DATA.GOV.HK provides an API to retrieve historical data on COVID-19 cases in Hong Kong.

The following uses the urlencode function to create the url that links to a csv file containing probable and confirmed cases of COVID-19 by Aug 1st, 2020.

from urllib.parse import urlencode

url_data_gov_hk_get = "https://api.data.gov.hk/v1/historical-archive/get-file"
url_covid_csv = "http://www.chp.gov.hk/files/misc/enhanced_sur_covid_19_eng.csv"
time = "20200801-1204"
url_covid = url_data_gov_hk_get + "?" + urlencode({"url": url_covid_csv, "time": time})

print(url_covid)

https://api.data.gov.hk/v1/historical-archive/get-file?url=http%3A%2F%2Fwww.chp.gov.hk%2Ffiles%2Fmisc%2Fenhanced_sur_covid_19_eng.csv&time=20200801-1204

Tip

urlencode creates a string 'url=<...>&time=<...>' with some special symbols encoded, e.g.:

: is replaced by %3A, and
/ is replaced by %2F.

Exercise Write a function simple_encode that takes in a string and return a string with : and / encoded as described above.

def simple_encode(string):
    """Returns the string with : and / encoded to %3A and %2F respectively."""
    # YOUR CODE HERE
    raise NotImplementedError()

Hint

Use the replace method of str.

# tests
assert (
    simple_encode("http://www.chp.gov.hk/files/misc/enhanced_sur_covid_19_eng.csv")
    == "http%3A%2F%2Fwww.chp.gov.hk%2Ffiles%2Fmisc%2Fenhanced_sur_covid_19_eng.csv"
)

Like the function open that loads a file into memory, pandas has a function read_csv that loads a csv file.

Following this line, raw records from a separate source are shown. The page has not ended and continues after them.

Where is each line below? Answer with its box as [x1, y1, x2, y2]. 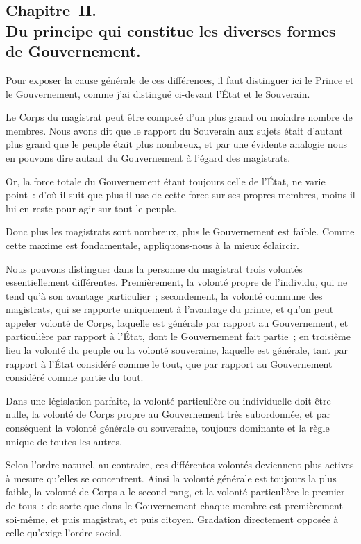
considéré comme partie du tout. [6, 370, 144, 384]
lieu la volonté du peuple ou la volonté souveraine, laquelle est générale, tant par [6, 343, 348, 357]
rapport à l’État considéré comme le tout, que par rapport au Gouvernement [6, 356, 333, 371]
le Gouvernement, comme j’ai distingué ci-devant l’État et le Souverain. [6, 86, 310, 101]
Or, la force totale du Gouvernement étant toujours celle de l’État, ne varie [6, 173, 326, 188]
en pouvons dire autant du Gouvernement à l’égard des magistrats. [6, 150, 291, 164]
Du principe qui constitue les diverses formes [6, 19, 336, 41]
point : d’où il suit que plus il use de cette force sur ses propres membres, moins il [6, 187, 355, 202]
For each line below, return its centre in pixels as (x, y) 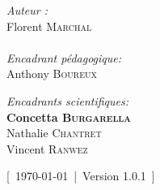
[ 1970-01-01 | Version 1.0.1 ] (81, 176)
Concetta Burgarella (69, 117)
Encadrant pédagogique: (64, 57)
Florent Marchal (49, 26)
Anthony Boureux (52, 73)
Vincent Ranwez (47, 148)
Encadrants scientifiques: (68, 100)
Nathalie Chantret (54, 133)
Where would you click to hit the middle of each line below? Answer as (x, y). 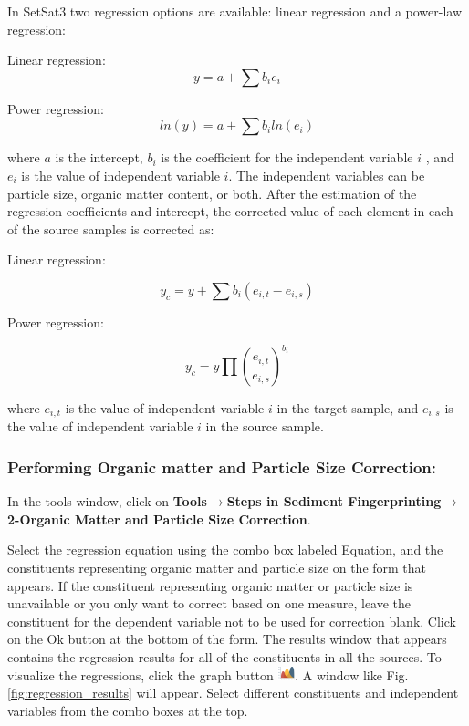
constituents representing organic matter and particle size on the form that (217, 568)
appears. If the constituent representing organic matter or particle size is (210, 585)
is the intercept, (99, 157)
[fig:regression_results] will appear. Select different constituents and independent (233, 693)
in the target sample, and (348, 408)
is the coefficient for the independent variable (287, 157)
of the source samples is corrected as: (111, 228)
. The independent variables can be (327, 175)
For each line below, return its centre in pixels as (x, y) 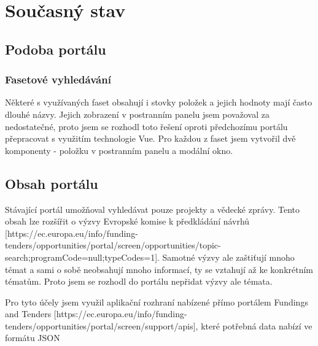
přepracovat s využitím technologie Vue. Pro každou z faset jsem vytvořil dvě (150, 138)
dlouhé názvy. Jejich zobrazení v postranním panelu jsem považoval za (137, 114)
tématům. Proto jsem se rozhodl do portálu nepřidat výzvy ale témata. (139, 281)
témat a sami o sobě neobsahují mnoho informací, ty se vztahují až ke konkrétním (159, 269)
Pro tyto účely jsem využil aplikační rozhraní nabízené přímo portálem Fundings (157, 302)
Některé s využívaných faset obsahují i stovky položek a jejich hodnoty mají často (159, 102)
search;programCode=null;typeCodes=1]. (82, 257)
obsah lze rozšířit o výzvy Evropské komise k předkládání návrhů (127, 221)
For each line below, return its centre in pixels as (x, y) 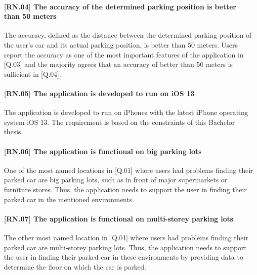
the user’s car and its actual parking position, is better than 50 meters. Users (121, 44)
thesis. (14, 132)
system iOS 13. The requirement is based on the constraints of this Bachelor (120, 122)
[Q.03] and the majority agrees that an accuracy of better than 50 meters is (118, 64)
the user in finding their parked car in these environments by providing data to (124, 257)
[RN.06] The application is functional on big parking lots (103, 151)
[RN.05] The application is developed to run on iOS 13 (99, 93)
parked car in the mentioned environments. (69, 199)
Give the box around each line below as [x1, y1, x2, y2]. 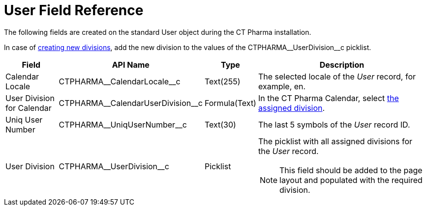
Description [319, 59, 365, 70]
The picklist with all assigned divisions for [258, 136, 413, 146]
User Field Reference [4, 2, 144, 19]
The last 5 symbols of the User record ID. [258, 119, 410, 130]
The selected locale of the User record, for [258, 71, 416, 81]
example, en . [258, 81, 306, 91]
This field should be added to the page [279, 165, 423, 175]
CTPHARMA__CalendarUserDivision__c [59, 98, 203, 108]
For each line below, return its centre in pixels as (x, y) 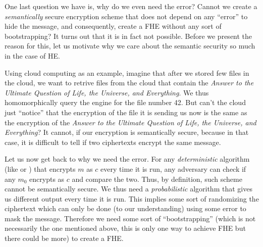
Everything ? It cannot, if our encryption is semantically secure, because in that (127, 132)
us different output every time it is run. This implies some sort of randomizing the (132, 198)
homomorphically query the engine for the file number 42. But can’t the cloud (125, 102)
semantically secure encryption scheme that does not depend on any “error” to (126, 16)
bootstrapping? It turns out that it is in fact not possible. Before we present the (128, 36)
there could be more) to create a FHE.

The csv file can even reside on the web:

import pandas as pd

df_covid = pd.read_csv(url_covid)

print(type(df_covid))
df_covid

<class 'pandas.core.frame.DataFrame'>

	Case no.	Report date	Date of onset	Gender	Age	Name of hospital admitted	Hospitalised/Discharged/Deceased	HK/Non-HK resident	Case classification*	Confirmed/probable
0	1	23/01/2020	21/01/2020	M	39	NaN	Discharged	Non-HK resident	Imported case	Confirmed
1	2	23/01/2020	18/01/2020	M	56	NaN	Discharged	HK resident	Imported case	Confirmed
2	3	24/01/2020	20/01/2020	F	62	NaN	Discharged	Non-HK resident	Imported case	Confirmed
3	4	24/01/2020	23/01/2020	F	62	NaN	Discharged	Non-HK resident	Imported case	Confirmed
4	5	24/01/2020	23/01/2020	M	63	NaN	Discharged	Non-HK resident	Imported case	Confirmed
...	...	...	...	...	...	...	...	...	...	...
3268	3269	31/07/2020	26/07/2020	M	22	NaN	To be provided	HK Resident	Local case	Confirmed
3269	3270	31/07/2020	28/07/2020	F	31	NaN	To be provided	HK Resident	Epidemiologically linked with local case	Confirmed
3270	3271	31/07/2020	Asymptomatic	F	36	NaN	To be provided	HK Resident	Epidemiologically linked with local case	Confirmed
3271	3272	31/07/2020	Pending	F	22	NaN	To be provided	HK Resident	Local case	Confirmed
3272	3273	31/07/2020	28/07/2020	M	68	NaN	To be provided	HK Resident	Epidemiologically linked with local case	Confirmed

3273 rows × 10 columns

Tip

The above creates a DataFrame object:

The content of the csv file is displayed as an HTML table conveniently.
We can control how much information to show by setting the display options.)

Exercise Using the function pd.read_csv, load building_list_eng.csv as df_building from the url url_building.

url_building_csv = "http://www.chp.gov.hk/files/misc/building_list_eng.csv"
time = "20200801-1203"
url_building = (
    url_data_gov_hk_get + "?" + urlencode({"url": url_building_csv, "time": time})
)
# YOUR CODE HERE
raise NotImplementedError()
df_building

# tests
assert all(
    df_building.columns
    == [
        "District",
        "Building name",
        "Last date of residence of the case(s)",
        "Related probable/confirmed cases",
    ]
)  # check column names

Selecting and Removing columns¶

We can obtain the column labels of a Dataframe using its columns attribute.

df_covid.columns

Index(['Case no.', 'Report date', 'Date of onset', 'Gender', 'Age',
       'Name of hospital admitted', 'Hospitalised/Discharged/Deceased',
       'HK/Non-HK resident', 'Case classification*', 'Confirmed/probable'],
      dtype='object')

Using the indexing operator [], a column of a DataFrame can be returned as a Series object, which is essentially a named array.
We can further use the method value_counts to return the counts of different values in another Series object.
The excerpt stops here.